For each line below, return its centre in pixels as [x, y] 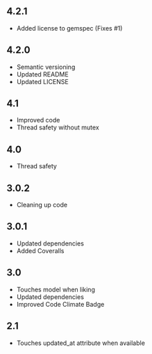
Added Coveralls [40, 250]
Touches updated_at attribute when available [81, 343]
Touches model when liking [56, 289]
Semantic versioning [46, 67]
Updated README [42, 74]
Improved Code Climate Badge [60, 304]
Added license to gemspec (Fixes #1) [69, 28]
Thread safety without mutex [58, 127]
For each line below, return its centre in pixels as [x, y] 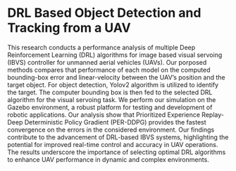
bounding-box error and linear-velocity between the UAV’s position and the [116, 77]
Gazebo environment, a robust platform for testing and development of [110, 107]
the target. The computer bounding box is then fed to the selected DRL [110, 92]
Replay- [213, 115]
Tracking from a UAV [69, 28]
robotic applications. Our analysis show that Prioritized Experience [104, 115]
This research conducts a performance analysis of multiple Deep [101, 47]
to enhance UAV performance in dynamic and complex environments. [108, 159]
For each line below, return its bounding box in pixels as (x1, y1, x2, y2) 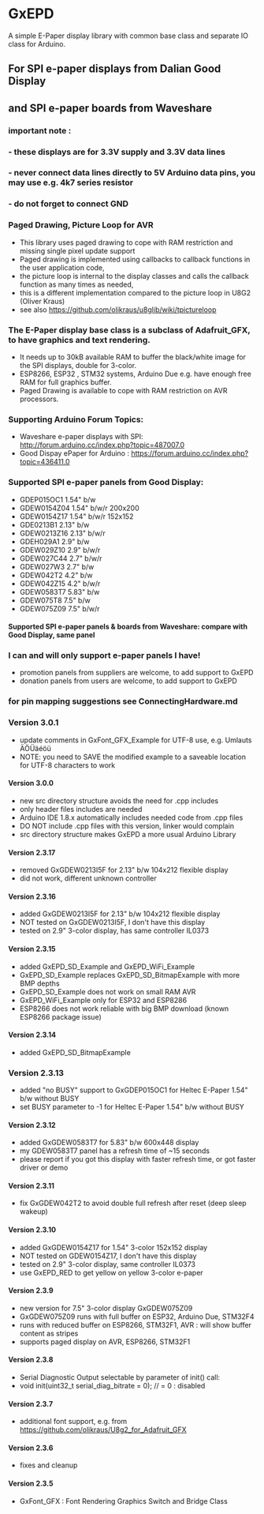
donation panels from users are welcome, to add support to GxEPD (19, 676, 238, 686)
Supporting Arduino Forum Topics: (8, 414, 144, 425)
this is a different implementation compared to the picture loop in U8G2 (19, 287, 251, 297)
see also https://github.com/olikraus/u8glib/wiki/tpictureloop (19, 305, 217, 314)
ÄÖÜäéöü (19, 743, 51, 753)
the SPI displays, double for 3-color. (19, 361, 136, 370)
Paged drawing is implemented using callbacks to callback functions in (19, 254, 251, 264)
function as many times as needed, (19, 280, 134, 289)

**WHAT IS EXPECTED:** Return nothing but the lines running from the start of the data to the line with "to enhance UAV", please, both ends included and no pictures.

**EXERCISE ANSWER:**
For each line below, return its centre in pixels as [x, y] 
Added Coveralls [40, 250]
Touches updated_at attribute when available [81, 343]
Touches model when liking [56, 289]
Semantic versioning [46, 67]
Updated README [42, 74]
Improved Code Climate Badge [60, 304]
Added license to gemspec (Fixes #1) [69, 28]
Thread safety without mutex [58, 127]
For each line below, return its centre in pixels as [x, y] 
bounding-box error and linear-velocity between the UAV’s position and the [116, 77]
Gazebo environment, a robust platform for testing and development of [110, 107]
the target. The computer bounding box is then fed to the selected DRL [110, 92]
Replay- [213, 115]
Tracking from a UAV [69, 28]
robotic applications. Our analysis show that Prioritized Experience [104, 115]
This research conducts a performance analysis of multiple Deep [101, 47]
to enhance UAV performance in dynamic and complex environments. [108, 159]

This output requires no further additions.